A. En over dag kunnen zij slapen.
8156. V. Acht gij dat niet schadelijk voor de ontwikkeling van die aankomende jongens?
A. Neen.
8157. V. Gij zegt dat zoo koudweg, maar houdt gij het dan inderdaad niet voor bezwarend voor die jongens?
A. Hoe zou het werk kunnen gaan zonder die jongens? Eene brigade is niet compleet als er een aan ontbreekt.
8158. V. Dàt is mijn vraag niet. Is hetgeen de jongens doen bepaald een werk dat door een kinderhand verricht moet worden? Of is het gebruik van jongens eene quaestie van geld?
A. Ook het laatste.
8159. V. Misschien het laatste hoofdzakelijk?
A. Ik vraag u excuus. Een jongen loopt, als het glas gereed is, er mee naar den oven. Dat is geen zwaar werk, een jongen doet dat spelende. Als een jongen dit 12 uren gedaan heeft, is hij onvermoeid en loopt nog als een haas. Zware personen en personen op zekeren leeftijd kunnen voor dat werk niet gebruikt worden.
8160. V. Dus gij noemt dit nachtwerk van kinderen in uw fabriek zes nachten achtereen, een werk dat spelenderwijs verricht wordt?
A. Ja.
8161. V. Vrouwen en aankomende meisjes zijn niet onder uw regime?
A. Ja, ook bij de slijpers, niet voor het werk in mijne fabriek, ofschoon men het in Duitschland wel vindt.
8162. V. Wij spreken niet over den toestand in Duitschland, maar in uwe fabriek. In de glasslijperij vindt men dus mannelijk en vrouwelijk personeel?
A. Ja.
8163 V. Komt dáárbij ook nachtwerk te pas?
A. Neen.
8164. V. Hoe laat komen zij aan het werk?

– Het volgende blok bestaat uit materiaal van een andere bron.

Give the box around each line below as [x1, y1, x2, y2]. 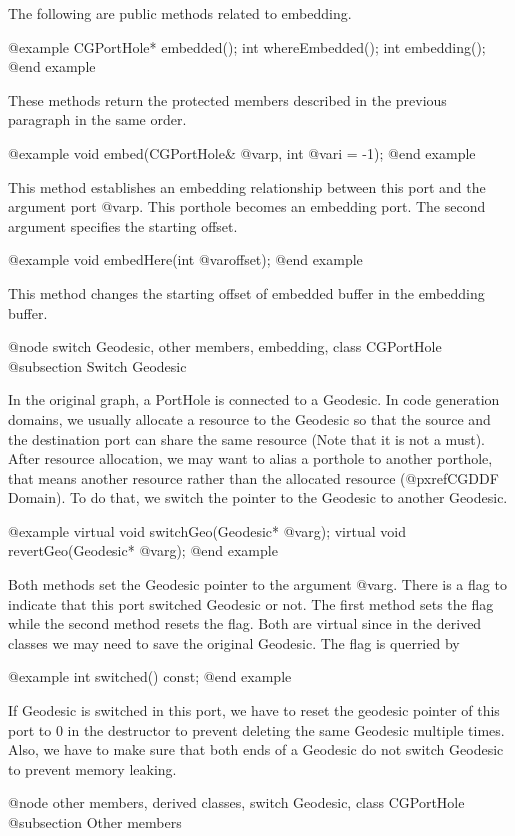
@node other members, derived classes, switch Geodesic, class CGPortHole [8, 792, 465, 813]
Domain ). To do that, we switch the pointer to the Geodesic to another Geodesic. [8, 487, 508, 508]
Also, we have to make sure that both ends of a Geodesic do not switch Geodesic [8, 739, 504, 760]
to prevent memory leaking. [8, 758, 177, 779]
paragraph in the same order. [8, 109, 187, 130]
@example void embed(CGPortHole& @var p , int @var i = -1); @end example [8, 142, 476, 163]
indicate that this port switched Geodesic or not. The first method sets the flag [8, 593, 494, 614]
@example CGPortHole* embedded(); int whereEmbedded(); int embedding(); [8, 36, 486, 57]

A. Zij werken van 's morgens 7 tot 12 uren, en 's middags van half twee tot half zeven.
8165. V. Geldt dit de vrouwen en de meisjes?
A. Ja.
8166. V. Heeft die arbeid niets ongezonds of gevaarlijks?
A. Ik zie dat niet in.
8167. V. Wordt niet wel eens, ook door deskundigen, beweerd dat het slijpen van het glas nadeelig voor de gezondheid is?
| |
| |
A. Men zegt wel dat de menschen daarvan de tering krijgen, maar ik begrijp niet hoe dat mogelijk is. De heeren die de fabrieken bezochten hebben zich er van kunnen overtuigen, dat de menschen geen stof van glas kunnen inademen, daar het alleen in natten toestand wordt geslepen.
8168. V. Gij loochent dus geheel, dat het slijpen van het glas schadelijk is voor de borst? Gij loochent dat de menschen die dat werk doen groote predispositie hebben voor tering?
A. Ik zal niet zeggen dat de zittende, voorovergebogen houding gezond is voor de borst; maar wij hebben steeds gezegd dat zij staande moeten slijpen, en als zij dit niet willen doen kan men hen er niet toe verplichten.
Wat in den regel de werklieden, maar vooral de glasblazers en glasslijpers benadeelt, is de drank; zij verwoesten hunne gezondheid door drinken en zedeloos leven. Daaraan kunnen wij niets doen.
8169. V. Dus gij ziet meer kwaad in den drank dan in de toestanden die op uwe fabriek blijken te bestaan?
A. Ik zeg niet, dat het in de fabriek werken zoo gezond is als des zomers te Scheveningen of des winters te Nizza, maar - het is een noodzakelijk kwaad; het is niet anders mogelijk.
8170. V. Inderdaad, wat de arbeiders in uwe fabriek doen, zal wel een gevolg zijn van bittere noodzakelijkheid! Maar wat doet gij voor uwe werklieden als zij oud en versleten geraken?
A. Vooreerst hebben wij een ziekenfonds, bestaande uit de bijdragen der werklieden, uit boeten voor slecht werk en uit eene vrijwillige bijdrage van de firma van ⅓ van het totaal, dat aan die ziekenkas wordt betaald, omtrent 10 000 gulden 's jaars. Uit dat fonds worden zij gesteund, en als zij oud zijn helpen wij ze zooveel als het kan.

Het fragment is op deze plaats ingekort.